Scientific Approach:
Establish correlations between multi-physical measurements and battery degradation mechanisms
Explore hybrid PIML approaches for multi-physical data fusion
Develop learning architectures integrating physical constraints while processing heterogeneous data
Extend methodologies to emerging Na-Ion battery technologies
Methodology:
The research will utilize an extensive multi-instrumented cell database, analyzing measurement signatures and developing innovative PIML algorithms that optimize multi-sensor data fusion and validate performance using real-world data.
Expected Outcomes:
The thesis aims to provide valuable recommendations for battery system instrumentation, develop advanced diagnostic algorithms, and contribute significantly to improving the reliability and sustainability of electrochemical storage systems, with potential academic and industrial impacts.

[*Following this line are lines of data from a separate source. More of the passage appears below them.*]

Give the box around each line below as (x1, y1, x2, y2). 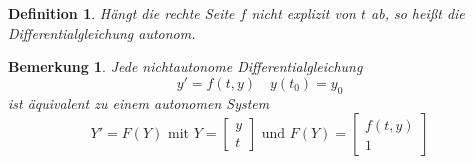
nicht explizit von (251, 3, 356, 23)
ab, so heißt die (371, 3, 465, 23)
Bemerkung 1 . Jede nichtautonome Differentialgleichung (8, 56, 363, 77)
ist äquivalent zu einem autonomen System (8, 92, 270, 113)
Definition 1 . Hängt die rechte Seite (8, 3, 235, 23)
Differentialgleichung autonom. (8, 22, 196, 43)
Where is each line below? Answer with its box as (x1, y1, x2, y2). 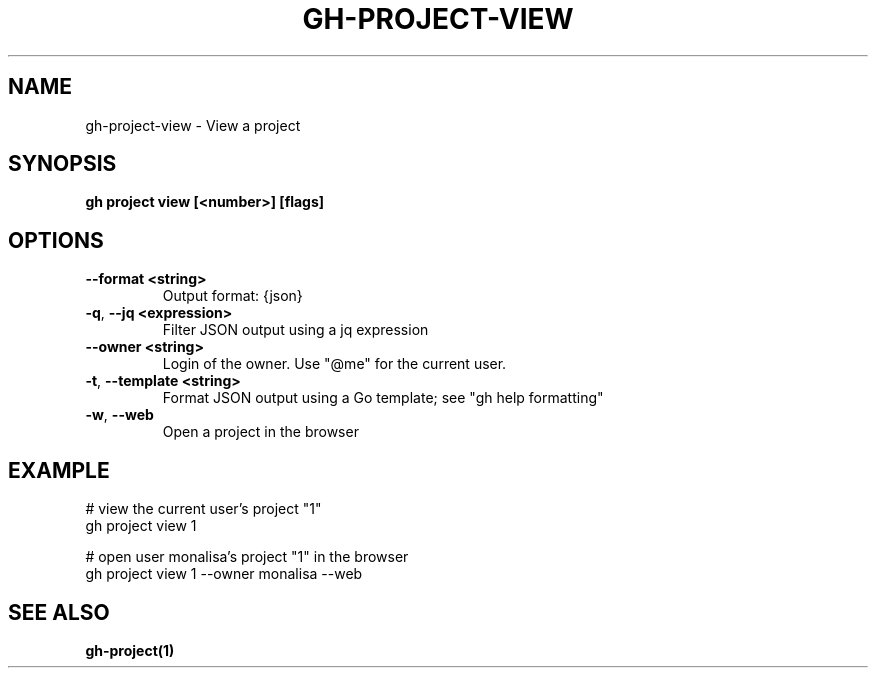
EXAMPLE (8, 457, 110, 483)
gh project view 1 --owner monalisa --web (85, 565, 363, 583)
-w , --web (85, 406, 154, 424)
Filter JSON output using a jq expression (162, 321, 429, 339)
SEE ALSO (8, 599, 110, 625)
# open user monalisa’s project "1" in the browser (85, 548, 409, 566)
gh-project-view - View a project (85, 116, 301, 134)
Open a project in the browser (162, 423, 359, 441)
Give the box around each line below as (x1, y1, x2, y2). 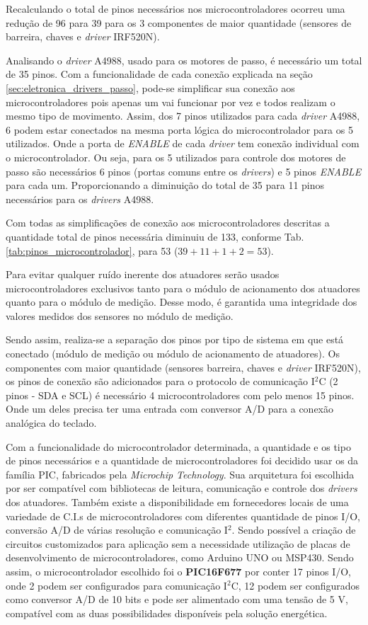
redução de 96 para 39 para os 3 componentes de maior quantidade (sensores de (6, 15, 352, 30)
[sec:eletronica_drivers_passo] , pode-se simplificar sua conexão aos (6, 80, 295, 95)
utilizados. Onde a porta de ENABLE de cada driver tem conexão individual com (6, 136, 360, 151)
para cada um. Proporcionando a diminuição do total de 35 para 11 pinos (6, 178, 325, 193)
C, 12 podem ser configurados (231, 578, 360, 592)
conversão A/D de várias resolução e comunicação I (6, 522, 228, 537)
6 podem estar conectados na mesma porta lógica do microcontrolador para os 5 (6, 122, 353, 137)
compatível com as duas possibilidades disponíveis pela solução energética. (6, 605, 328, 620)
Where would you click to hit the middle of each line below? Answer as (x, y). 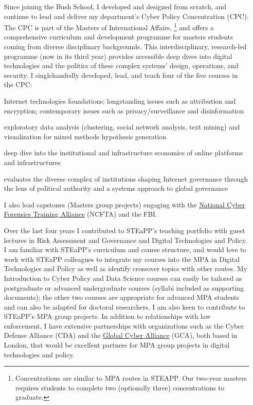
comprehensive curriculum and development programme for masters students (118, 37)
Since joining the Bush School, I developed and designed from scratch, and (115, 6)
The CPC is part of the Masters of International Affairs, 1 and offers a (109, 27)
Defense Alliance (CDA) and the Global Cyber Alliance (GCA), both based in (121, 335)
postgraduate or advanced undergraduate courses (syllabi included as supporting (124, 287)
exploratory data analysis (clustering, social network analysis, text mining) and (122, 127)
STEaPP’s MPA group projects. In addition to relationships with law (107, 316)
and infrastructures (32, 162)
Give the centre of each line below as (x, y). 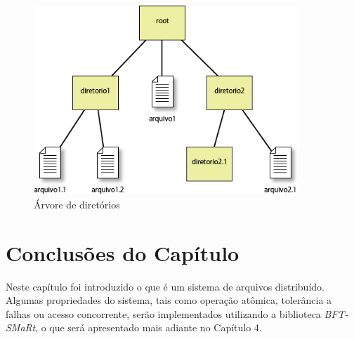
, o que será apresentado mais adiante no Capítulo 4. (149, 327)
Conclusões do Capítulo (123, 252)
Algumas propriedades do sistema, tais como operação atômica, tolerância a (169, 300)
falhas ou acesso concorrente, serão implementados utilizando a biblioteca (163, 313)
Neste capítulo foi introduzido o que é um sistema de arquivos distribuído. (165, 286)
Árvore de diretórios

Defense of scene analysis models against adversarial attacks
In many applications, scene analysis modules such as object detection and recognition, or pose recognition, are required. Deep neural networks are nowadays among the most efficient models to perform a large number of vision tasks, sometimes simultaneously in case of multitask learning. However, it has been shown that they are vulnerable to adversarial attacks: Indeed, it is possible to add to the input data some perturbations imperceptible by the human eye which undermine the results during the inference made by the neural network. However, a guarantee of reliable results is essential for applications such as autonomous vehicles or person search for video surveillance, where security is critical. Different types of adversarial attacks and defenses have been proposed, most often for the classification problem (of images, in particular). Some works have addressed the attack of embedding optimized by metric learning, especially used for open-set tasks such as object re-identification, facial recognition or image retrieval by content. The types of attacks have multiplied: some universal, other optimized on a particular instance. The proposed defenses must deal with new threats without sacrificing too much of the initial performance of the model. Protecting input data from adversarial attacks is essential for decision systems where security vulnerabilities are critical. One way to protect this data is to develop defenses against these attacks. Therefore, the objective will be to study and propose different attacks and defenses applicable to scene analysis modules, especially those for object detection and object instance search in images.